I am working on XC7X020-2CLG484I, and i am going to need 2 unit of MT41J256M16HA-125 DDR3. I have included the MIG for these DDR3 configuration, but cant seem able to allocate the address to the correct bytegroup(Tn). Under the MIG Bank Selection, I am going to use BANK 13 for RAM_0 and BANK 33 for RAM_1.
Under the dropdown signal set, I got Address/Ctrl-0, Address/Ctrl-1, Address/Ctrl-2, DQ[0-7].

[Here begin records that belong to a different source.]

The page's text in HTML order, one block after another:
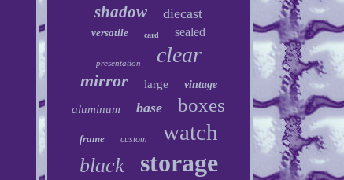
shadow diecast
versatile card sealed
presentation clear
mirror large vintage
aluminum base boxes
frame custom watch
black storage
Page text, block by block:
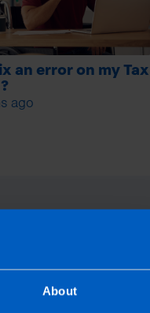
About
an error on my Tax
ago
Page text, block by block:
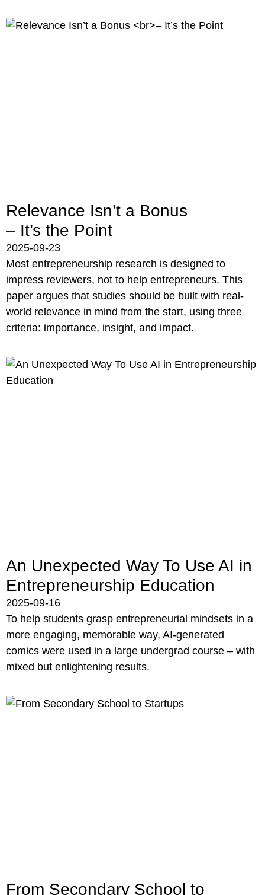
Relevance Isn’t a Bonus
– It’s the Point
2025-09-23
Most entrepreneurship research is designed to
impress reviewers, not to help entrepreneurs. This
paper argues that studies should be built with real-
world relevance in mind from the start, using three
criteria: importance, insight, and impact.
An Unexpected Way To Use AI in
Entrepreneurship Education
2025-09-16
To help students grasp entrepreneurial mindsets in a
more engaging, memorable way, AI-generated
comics were used in a large undergrad course – with
mixed but enlightening results.
From Secondary School to
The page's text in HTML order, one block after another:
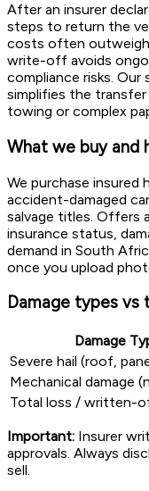
After an insurer
steps to return the
costs often outweigh
write-off avoids
compliance risks.
simplifies the transfer
towing or complex
What we buy
We purchase insured
accident-damaged
salvage titles. Offers
insurance status,
demand in South
once you upload
Damage types
Damage
Severe hail (roof,
Mechanical damage
Total loss / written-
Important: Insurer
approvals. Always
sell.
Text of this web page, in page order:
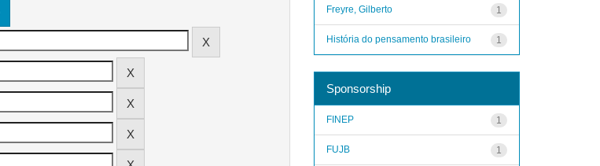
1
Freyre, Gilberto
1
História do pensamento brasileiro
Sponsorship
1
FINEP
1
FUJB
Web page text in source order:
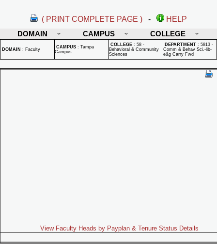
( PRINT COMPLETE PAGE ) -
HELP
DOMAIN
CAMPUS COLLEGE
DOMAIN : Faculty CAMPUS : Tampa
Campus
COLLEGE : 58 -
Behavioral & Community
Sciences
DEPARTMENT : 5813 -
Comm & Behav Sci.-lib-
e&g Carry Fwd
View Faculty Heads by Payplan & Tenure Status Details

Look at the datasheet, I should need to have DQ[0-7] and DQ[8-15], so I have increase the datawidth to . But now I am having 5 choices under the signal set dropdown menu, Address/Ctrl-0, Address/Ctrl-1, Address/Ctrl-2, DQ[0-7], DQ[8-15]. But I only have 4 byte groups to assign for. The MT41J256M16HA-125 has A0-A15, so assume that I should be having 2 set of Address/Ctrl only, how can I reduce it to 2 for [A0~A15].
*Error: Memory Signals must be allocated within 3 vertical banks of the same column.

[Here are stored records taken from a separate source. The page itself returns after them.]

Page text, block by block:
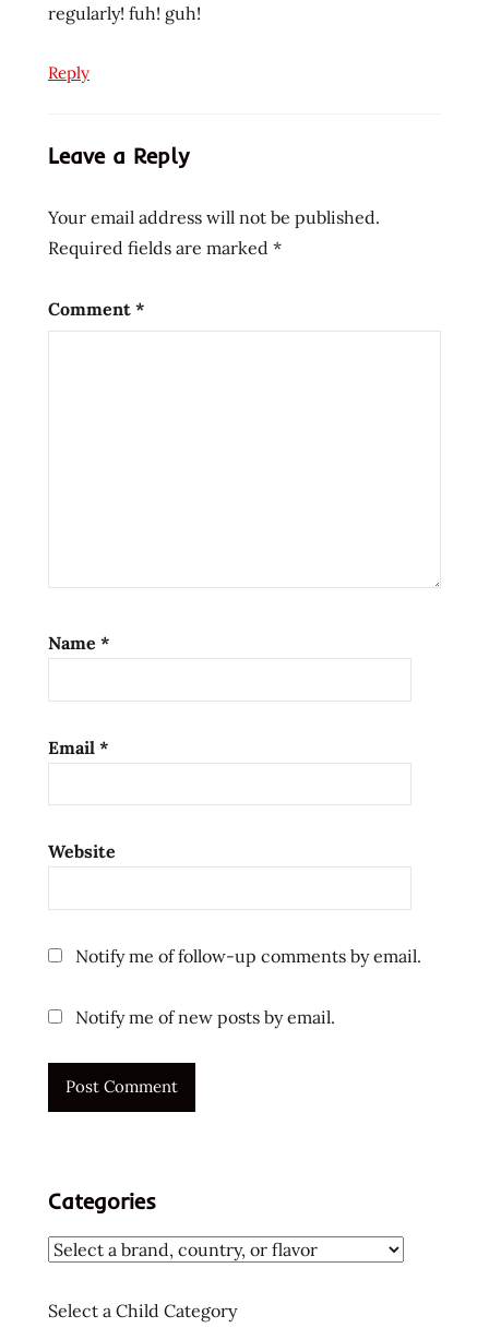
regularly! fuh! guh!
Reply
Leave a Reply
Your email address will not be published.
Required fields are marked *
Comment *
Name *
Email *
Website
Notify me of follow-up comments by email.
Notify me of new posts by email.
Categories
Select a Child Category

Can someone please guide me on connecting the 2xMT41J256M16HA-125 using the MIG? One on bank 13 and bank 33?
The reason you are seeing that error is because Bank 13 and 33 are in different FPGA I/O column. Here is a screenshot referencing this for XC7Z020CLG484 from Zynq 7000 Package and Planning Pinout in UG865:
Now, you can use a single x32 bit DDR3 interface as shown below:
All the address, control and data pins are allocated in Bank 34 and Bank 35 that are in a single FPGA I/O column and comply as also noted from UG865.

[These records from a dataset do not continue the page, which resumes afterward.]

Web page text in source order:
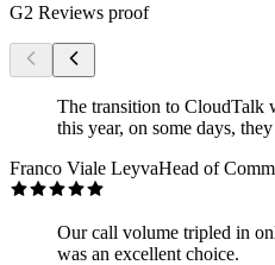
G2 Reviews proof
The transition to CloudTalk
this year, on some days,
Franco Viale LeyvaHead of
Our call volume tripled in
was an excellent choice.

If you are trying to use 2 separate x16 DDR3 interfaces, as you can see above, this package does not have enough pins to support the configuration.
Note: A single instance of MIG IP can generate a memory interface width up to 72 bits. Based on the description of your memory topology it makes the most sense to generate a single IP core with a x32 data width.